I think the Wizards stun the Bulls and gut out a tough 5 point win. I think EJ applies a pressure defense that unsettles the Bulls backcourt. 

Kwame has a huge game here 20+pts and 10+ rebs. 

Arenas has a huge game and Hughes and hayes are solid. Juan Gives us double figures off the bench as well as Etan. 

One of the best efforts of the season for the young Wizards. 

Bulls will sleep on Wiz because of Stackhouse's absence.

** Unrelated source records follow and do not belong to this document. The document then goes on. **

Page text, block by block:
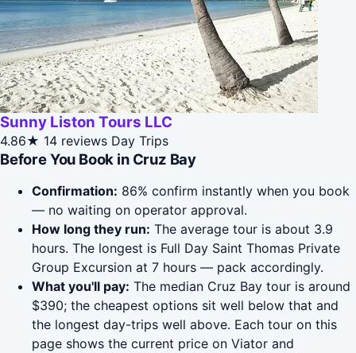
Sunny Liston Tours LLC
4.86★ 14 reviews Day Trips
Before You Book in Cruz Bay
Confirmation: 86% confirm instantly when you book
— no waiting on operator approval.
How long they run: The average tour is about 3.9
hours. The longest is Full Day Saint Thomas Private
Group Excursion at 7 hours — pack accordingly.
What you'll pay: The median Cruz Bay tour is around
$390; the cheapest options sit well below that and
the longest day-trips well above. Each tour on this
page shows the current price on Viator and
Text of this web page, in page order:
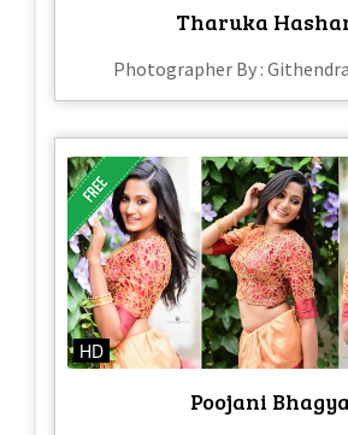
Tharuka
Photographer By :
HD
Poojani Bhagya
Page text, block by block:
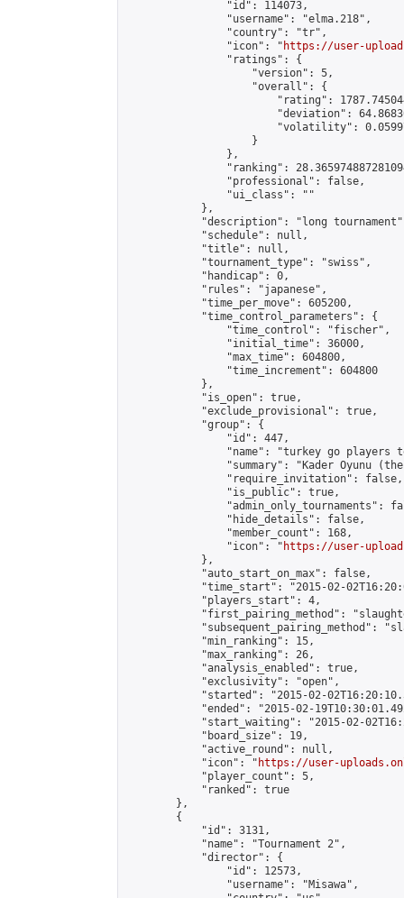
                "id": 114073,
                "username": "elma.218",
                "country": "tr",
                "icon": "
https://user-
                "ratings": {
                    "version": 5,
                    "overall": {
"rating":
"deviation":
"volatility":
                    }
                },
"ranking":
                "professional": false,
                "ui_class": ""
            },
"description": "long
            "schedule": null,
            "title": null,
            "tournament_type": "swiss",
            "handicap": 0,
            "rules": "japanese",
            "time_per_move": 605200,
            "time_control_parameters": {
                "time_control": "fischer",
                "initial_time": 36000,
                "max_time": 604800,
                "time_increment": 604800
            },
            "is_open": true,
            "exclude_provisional": true,
            "group": {
                "id": 447,
"name": "turkey go players
"summary": "Kader Oyunu
                "require_invitation": false,
                "is_public": true,
"admin_only_tournaments":
                "hide_details": false,
                "member_count": 168,
                "icon": "
https://user-
            },
            "auto_start_on_max": false,
"time_start": "2015-02-
            "players_start": 4,
"first_pairing_method":
"subsequent_pairing_method":
            "min_ranking": 15,
            "max_ranking": 26,
            "analysis_enabled": true,
            "exclusivity": "open",
"started": "2015-02-
"ended": "2015-02-
"start_waiting": "2015-02-
            "board_size": 19,
            "active_round": null,
            "icon": "
https://user-
            "player_count": 5,
            "ranked": true
        },
        {
            "id": 3131,
            "name": "Tournament 2",
            "director": {
                "id": 12573,
                "username": "Misawa",

Wiz will be more confident with Hughes return. 

Curry and Crawford have solid games. 

Wizards 91 Bulls 86.


----------



## MJG

It looks like Chandler is out, so my key matchup has kind of fizzled out; however, Kwame against Fizer (or even Baxter) should still be an entertaining matchup to watch.


----------



## jazzy1

> Originally posted by <b>MJG</b>!
> It looks like Chandler is out, so my key matchup has kind of fizzled out; however, Kwame against Fizer (or even Baxter) should still be an entertaining matchup to watch.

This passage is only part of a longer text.